Saturday, November 16, 2013


Christopher Horner, a senior fellow at the Competitive Enterprise Institute and the author of Red Hot Lies: How Global Warming Alarmists Use Threats, Fraud, and Deception to Keep You Misinformed, said that some people’s belief in man-made global warming goes back to the same “long-proved human instinct” to assign blame that led to witch trials throughout history.
“Previously, when the crops failed, leading to famine, babies died…you’d blame the witch next door, throw her on the fire,” Horner said on The Glenn Beck Program. “Now, it’s when these catastrophes occur.”
The author told Stu Burguiere, who was filling in for Glenn Beck, that it is “tiresome” when such individuals “do this ritual in response to every blizzard or heat wave,” and “disgusting or sick” when man-made global warming is consistently blamed for natural catastrophes.

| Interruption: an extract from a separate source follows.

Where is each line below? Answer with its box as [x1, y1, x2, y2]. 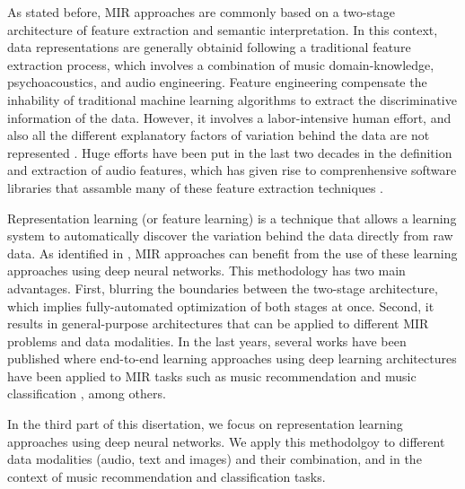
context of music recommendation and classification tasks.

Author Chris Horner Explains Why Some Are Desperate to Believe in Global Warming
Author Christopher Horner speaks with Stu Burguiere on The Glenn Beck Program Nov. 15, 2013. (Photo: TheBlaze TV)
But Horner argued that there are different reasons people feel so strongly about the issue, and that for some, it simply comes down to “desperation.”
“Obviously when the spaceship that they either promised or were promised continues to not show up, or the comet continues to not come by, doomsday remains elusive, they’re grabbing anything that floats by,” he said.
But for others, Horner said that man-made global warming “affirms (their) worldview” that “modernity, whatever it is, wealth is horrible.”
The two also discussed the back-story behind the often-repeated line that “the science is settled,” and Horner said that in some cases, those climate change “experts” have included “hotel administrators, experts in ancient Chinese healing techniques, (and) gynecologists.”
The bottom line, the author argued, is if those who believe that man-made global warming had a real argument, “they’d make it, and…they’d stick with it.”
“They wouldn’t bounce between drought, rain, hot, cold, snow, no snow, warming, weather, climate, jobs, the French will like us (to prove their point),” Horner remarked. “They’d make their case.”